The scientists first considered the unusual phenomenon when they saw evidence of it with their own eyes. They fine-tuned a technique called cryo-electron microscopy to flash freeze, 然后想象一下, the quality control machinery in action. "We caught Rqc2 in the act,弗罗斯特说. “但这个想法太牵强了. 大发娱乐有责任证明这一点."

It took extensive biochemical analysis to validate their hypothesis. New RNA sequencing techniques showed that the Rqc2/ribosome complex had the potential to add amino acids to stalled 蛋白质 because it also bound tRNAs, structures that bring amino acids to the protein assembly line. The specific tRNAs they saw only carry the amino acids alanine and threonine. The clincher came when they determined that the stalled 蛋白质 had extensive chains of alanines and threonines added to them.

"Our job now is to determine when and where this process happens, 当它失败时会发生什么,弗罗斯特说.

沈, 霜, Brandman, and Weissman conducted the work in collaboration with colleagues at the University of Utah (Krishna Parsawar, 詹姆斯·考克斯), University of California at San Francisco (Xueming Li, 程一帆, 马修·拉森), 斯坦福大学(Joseph Park), and the University of Texas at Austin (Yidan Qin, 艾伦Lambowitz).
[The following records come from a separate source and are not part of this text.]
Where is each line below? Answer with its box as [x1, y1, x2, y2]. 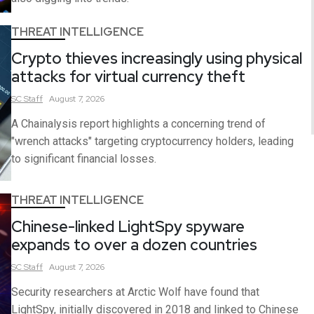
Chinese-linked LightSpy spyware [11, 217, 245, 238]
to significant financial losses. [11, 152, 156, 166]
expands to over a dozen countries [11, 235, 257, 256]
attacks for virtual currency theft [11, 67, 245, 88]
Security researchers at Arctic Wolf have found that [11, 285, 259, 299]
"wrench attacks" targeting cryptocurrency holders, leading [11, 135, 294, 149]
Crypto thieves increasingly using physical [11, 48, 302, 69]
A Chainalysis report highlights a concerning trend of [11, 117, 266, 131]
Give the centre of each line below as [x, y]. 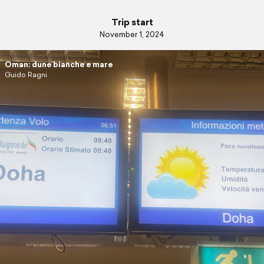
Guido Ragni [26, 75]
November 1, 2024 [132, 34]
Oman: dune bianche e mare [58, 65]
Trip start [132, 22]
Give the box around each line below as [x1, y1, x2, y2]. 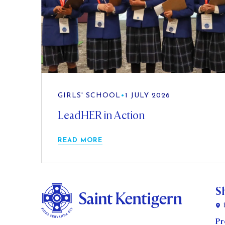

The research was supported by grants from the Searle Scholars program, 美国国立卫生研究院, the Howard Hughes Medical Institute, 斯坦福大学, 以及犹他大学.

Rqc2p and 60S ribosomal subunits mediate mRNA-independent elongation of nascent chains. 彼得年代. 沈, Joseph Park, Yidan Qin, Xueming Li, Krishna Parsawar, Matthew H. Larson, James Cox, 程一帆, Alan M. 乔纳森·兰博维茨. 魏斯曼,奥恩·布兰德曼,亚当·弗罗斯特. 科学1月. 2, 2015

被抓在手里

Rqc2 protein adds amino acids to another protein. 这项新发现与教条相反, showing for the first time that the building blocks of a protein, 叫做氨基酸, 能被另一种蛋白质组装吗, 没有基因指令. The Rqc2 protein (yellow) binds tRNAs (dark blue, teal) which add amino acids (bright spot in middle) to a partially made protein (green). The complex binds the ribosome (white).